[Start of Attachment]
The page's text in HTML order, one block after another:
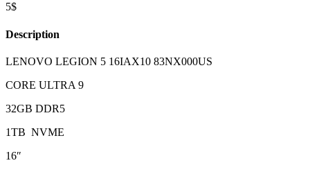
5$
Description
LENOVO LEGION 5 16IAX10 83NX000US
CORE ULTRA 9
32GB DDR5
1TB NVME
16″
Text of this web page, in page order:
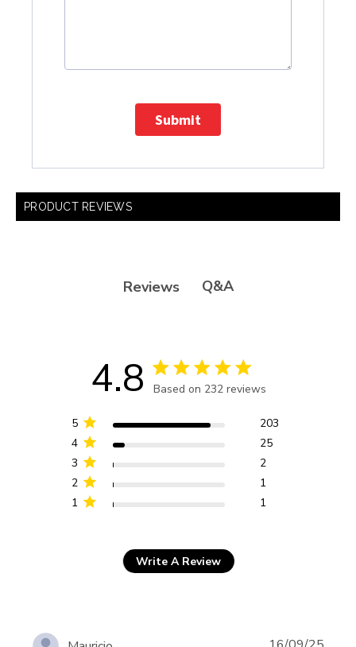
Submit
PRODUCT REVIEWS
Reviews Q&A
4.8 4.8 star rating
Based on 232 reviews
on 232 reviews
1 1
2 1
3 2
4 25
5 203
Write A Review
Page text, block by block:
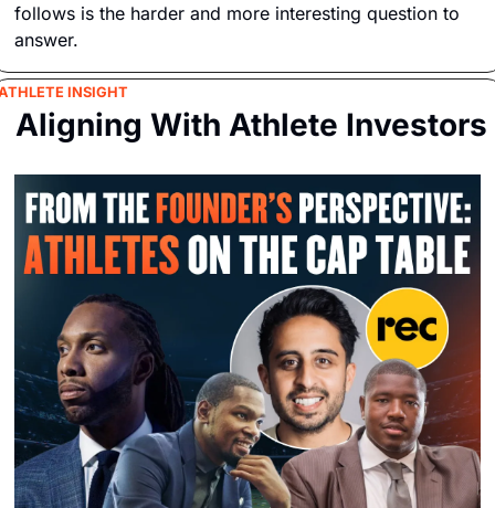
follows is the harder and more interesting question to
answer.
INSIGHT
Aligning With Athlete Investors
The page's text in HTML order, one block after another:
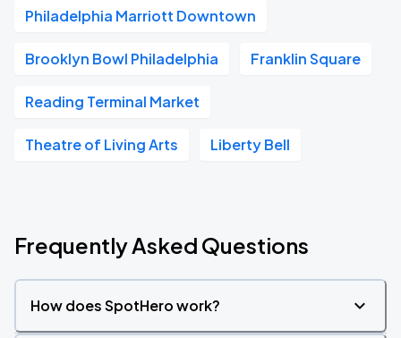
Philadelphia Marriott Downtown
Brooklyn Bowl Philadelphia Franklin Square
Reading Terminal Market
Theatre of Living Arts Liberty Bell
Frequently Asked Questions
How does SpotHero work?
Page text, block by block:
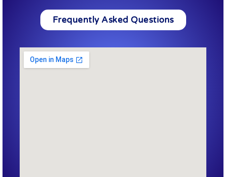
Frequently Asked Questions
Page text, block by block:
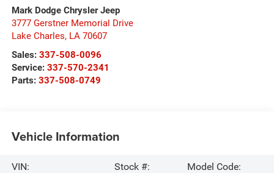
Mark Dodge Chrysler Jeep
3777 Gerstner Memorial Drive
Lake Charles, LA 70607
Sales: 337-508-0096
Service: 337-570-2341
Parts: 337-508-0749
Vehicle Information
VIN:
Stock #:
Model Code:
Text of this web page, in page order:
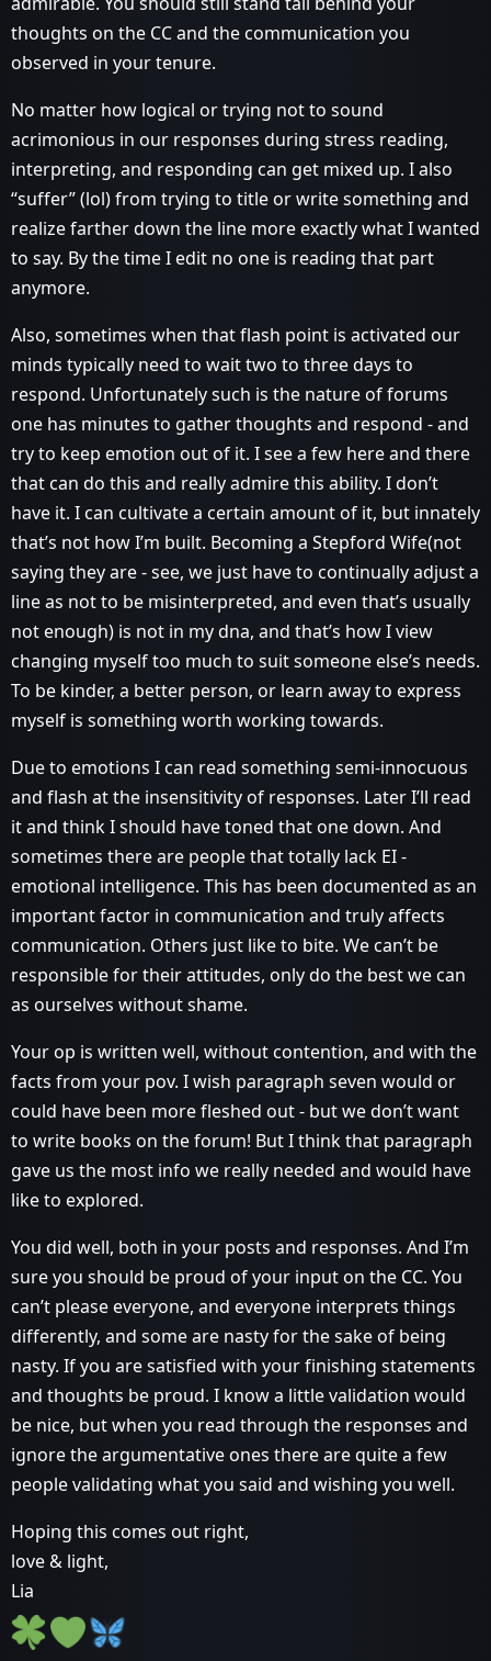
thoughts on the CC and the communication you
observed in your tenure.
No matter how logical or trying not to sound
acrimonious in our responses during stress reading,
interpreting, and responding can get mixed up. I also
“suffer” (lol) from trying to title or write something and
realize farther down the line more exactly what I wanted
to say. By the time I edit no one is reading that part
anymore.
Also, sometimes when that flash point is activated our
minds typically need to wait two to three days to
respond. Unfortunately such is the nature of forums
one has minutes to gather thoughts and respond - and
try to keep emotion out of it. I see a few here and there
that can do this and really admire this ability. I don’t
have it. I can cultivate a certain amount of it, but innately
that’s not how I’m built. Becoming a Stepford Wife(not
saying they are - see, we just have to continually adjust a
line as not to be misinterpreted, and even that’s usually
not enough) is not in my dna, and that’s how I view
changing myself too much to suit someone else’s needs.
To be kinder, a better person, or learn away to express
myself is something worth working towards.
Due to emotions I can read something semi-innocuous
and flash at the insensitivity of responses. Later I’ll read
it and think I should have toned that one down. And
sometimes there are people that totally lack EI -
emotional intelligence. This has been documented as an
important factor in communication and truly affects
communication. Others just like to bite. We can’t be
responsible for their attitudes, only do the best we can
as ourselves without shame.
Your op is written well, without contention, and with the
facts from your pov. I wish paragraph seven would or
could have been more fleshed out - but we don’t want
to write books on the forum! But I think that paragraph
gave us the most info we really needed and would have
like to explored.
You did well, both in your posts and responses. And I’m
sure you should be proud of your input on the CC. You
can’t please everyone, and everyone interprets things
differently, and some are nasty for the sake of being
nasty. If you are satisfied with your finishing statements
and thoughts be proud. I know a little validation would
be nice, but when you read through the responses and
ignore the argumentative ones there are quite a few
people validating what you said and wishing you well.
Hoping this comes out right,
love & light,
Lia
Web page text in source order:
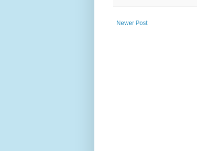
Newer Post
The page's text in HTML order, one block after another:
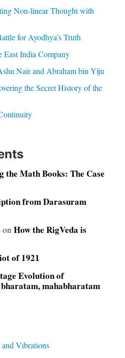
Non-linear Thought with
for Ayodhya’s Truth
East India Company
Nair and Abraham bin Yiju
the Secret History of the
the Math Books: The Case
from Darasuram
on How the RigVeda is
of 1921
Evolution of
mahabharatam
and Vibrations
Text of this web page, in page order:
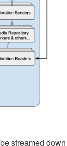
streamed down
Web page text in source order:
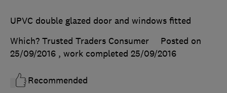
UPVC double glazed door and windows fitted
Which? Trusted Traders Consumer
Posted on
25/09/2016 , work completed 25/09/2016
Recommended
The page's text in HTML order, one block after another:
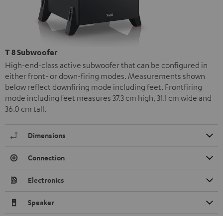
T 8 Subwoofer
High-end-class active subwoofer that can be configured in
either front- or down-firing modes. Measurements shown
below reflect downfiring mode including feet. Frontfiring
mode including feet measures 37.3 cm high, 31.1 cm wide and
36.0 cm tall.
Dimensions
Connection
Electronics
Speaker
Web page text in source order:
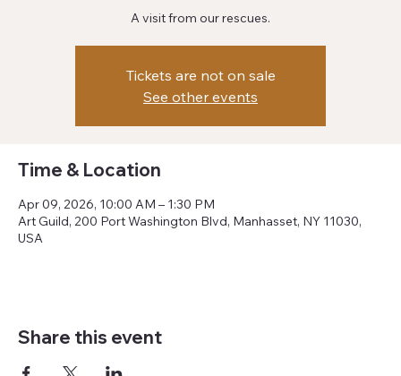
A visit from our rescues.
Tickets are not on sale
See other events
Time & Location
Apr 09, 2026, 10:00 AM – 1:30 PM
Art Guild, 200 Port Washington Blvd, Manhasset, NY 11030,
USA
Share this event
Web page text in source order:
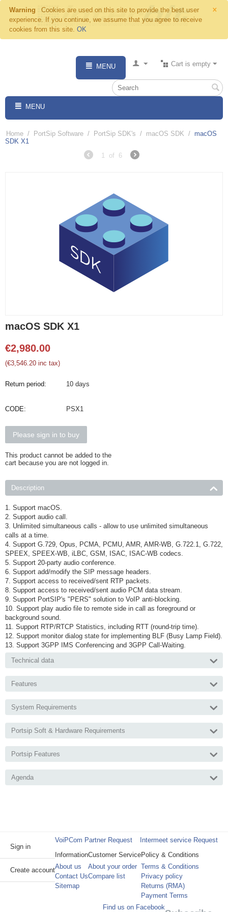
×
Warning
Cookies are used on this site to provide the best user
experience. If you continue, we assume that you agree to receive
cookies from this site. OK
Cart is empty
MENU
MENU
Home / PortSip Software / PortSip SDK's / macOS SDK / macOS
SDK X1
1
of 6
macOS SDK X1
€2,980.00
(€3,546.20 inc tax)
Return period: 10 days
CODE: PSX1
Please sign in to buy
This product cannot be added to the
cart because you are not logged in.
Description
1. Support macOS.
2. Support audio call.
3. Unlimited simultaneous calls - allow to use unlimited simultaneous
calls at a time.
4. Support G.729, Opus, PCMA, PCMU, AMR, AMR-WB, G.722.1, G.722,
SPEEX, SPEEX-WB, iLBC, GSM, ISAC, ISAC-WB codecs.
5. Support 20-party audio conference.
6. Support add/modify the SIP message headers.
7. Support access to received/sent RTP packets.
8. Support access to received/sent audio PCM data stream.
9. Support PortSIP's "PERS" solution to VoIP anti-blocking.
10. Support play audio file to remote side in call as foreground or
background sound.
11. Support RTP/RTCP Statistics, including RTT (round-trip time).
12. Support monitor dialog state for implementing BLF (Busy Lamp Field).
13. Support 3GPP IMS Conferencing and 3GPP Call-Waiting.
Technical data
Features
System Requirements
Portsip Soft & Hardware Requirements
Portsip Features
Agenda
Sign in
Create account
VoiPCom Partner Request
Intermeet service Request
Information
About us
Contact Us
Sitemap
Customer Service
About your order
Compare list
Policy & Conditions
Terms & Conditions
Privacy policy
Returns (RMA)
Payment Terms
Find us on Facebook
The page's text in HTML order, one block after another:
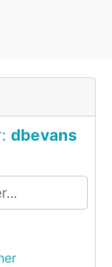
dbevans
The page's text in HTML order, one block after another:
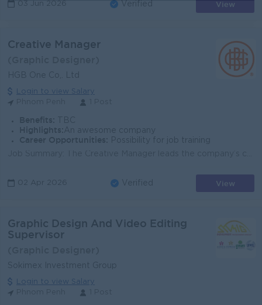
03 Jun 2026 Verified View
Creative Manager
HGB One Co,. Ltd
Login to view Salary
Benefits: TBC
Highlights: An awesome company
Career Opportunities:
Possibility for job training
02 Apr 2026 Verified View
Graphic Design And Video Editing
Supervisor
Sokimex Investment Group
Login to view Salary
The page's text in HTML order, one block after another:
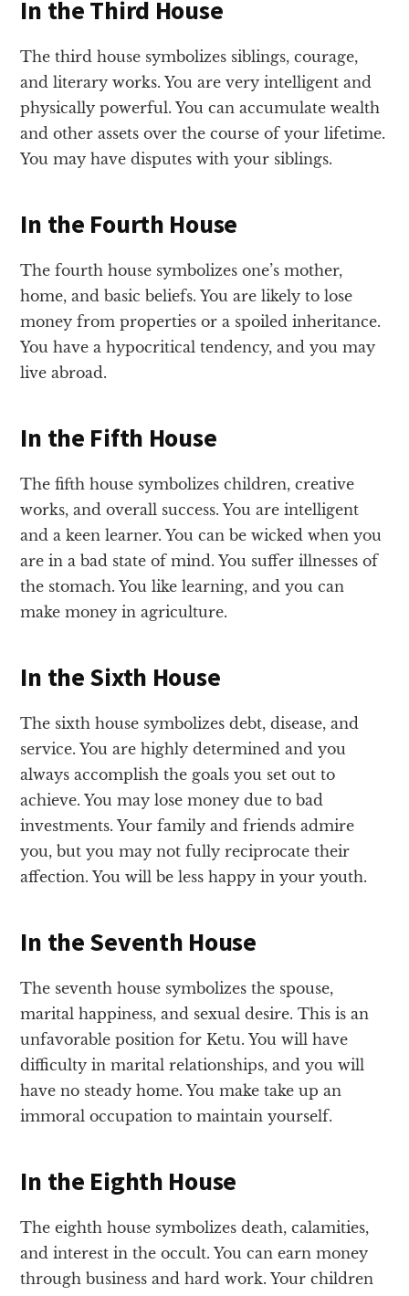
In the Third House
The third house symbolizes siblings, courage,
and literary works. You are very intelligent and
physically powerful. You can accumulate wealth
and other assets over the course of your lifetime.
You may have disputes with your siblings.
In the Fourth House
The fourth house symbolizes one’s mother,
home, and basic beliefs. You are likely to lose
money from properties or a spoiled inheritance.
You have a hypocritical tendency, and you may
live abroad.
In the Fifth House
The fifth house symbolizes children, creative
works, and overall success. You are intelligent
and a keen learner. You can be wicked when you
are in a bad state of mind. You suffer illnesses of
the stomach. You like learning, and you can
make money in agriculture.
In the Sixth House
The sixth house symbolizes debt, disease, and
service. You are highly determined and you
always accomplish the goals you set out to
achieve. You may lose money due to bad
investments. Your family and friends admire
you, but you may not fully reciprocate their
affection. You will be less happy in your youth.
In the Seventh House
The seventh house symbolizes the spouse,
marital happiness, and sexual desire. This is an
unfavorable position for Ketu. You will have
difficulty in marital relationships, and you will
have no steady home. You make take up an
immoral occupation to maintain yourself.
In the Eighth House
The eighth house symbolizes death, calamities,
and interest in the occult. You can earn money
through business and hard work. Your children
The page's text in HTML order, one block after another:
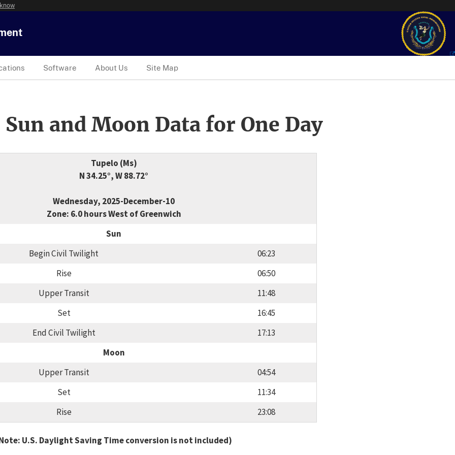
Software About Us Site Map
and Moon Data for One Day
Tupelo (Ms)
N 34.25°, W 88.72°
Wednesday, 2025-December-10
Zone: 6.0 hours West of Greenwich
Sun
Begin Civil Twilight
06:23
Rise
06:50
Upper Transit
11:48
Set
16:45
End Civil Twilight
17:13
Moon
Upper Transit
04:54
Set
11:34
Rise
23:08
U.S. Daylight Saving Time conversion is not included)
[End of Attachment]
» WHAT TO WORK ON: Give again, word for word, only the lines that run from the top of the data above through the line with "try to keep". Drop the pictures.

» RESULT FOR THIS TASK:
The page's text in HTML order, one block after another:
5$
Description
LENOVO LEGION 5 16IAX10 83NX000US
CORE ULTRA 9
32GB DDR5
1TB NVME
16″
Text of this web page, in page order:
Submit
PRODUCT REVIEWS
Reviews Q&A
4.8 4.8 star rating
Based on 232 reviews
on 232 reviews
1 1
2 1
3 2
4 25
5 203
Write A Review
Page text, block by block:
follows is the harder and more interesting question to
answer.
INSIGHT
Aligning With Athlete Investors
The page's text in HTML order, one block after another:
Philadelphia Marriott Downtown
Brooklyn Bowl Philadelphia Franklin Square
Reading Terminal Market
Theatre of Living Arts Liberty Bell
Frequently Asked Questions
How does SpotHero work?
Page text, block by block:
Frequently Asked Questions
Page text, block by block:
Mark Dodge Chrysler Jeep
3777 Gerstner Memorial Drive
Lake Charles, LA 70607
Sales: 337-508-0096
Service: 337-570-2341
Parts: 337-508-0749
Vehicle Information
VIN:
Stock #:
Model Code:
Text of this web page, in page order:
thoughts on the CC and the communication you
observed in your tenure.
No matter how logical or trying not to sound
acrimonious in our responses during stress reading,
interpreting, and responding can get mixed up. I also
“suffer” (lol) from trying to title or write something and
realize farther down the line more exactly what I wanted
to say. By the time I edit no one is reading that part
anymore.
Also, sometimes when that flash point is activated our
minds typically need to wait two to three days to
respond. Unfortunately such is the nature of forums
one has minutes to gather thoughts and respond - and
try to keep emotion out of it. I see a few here and there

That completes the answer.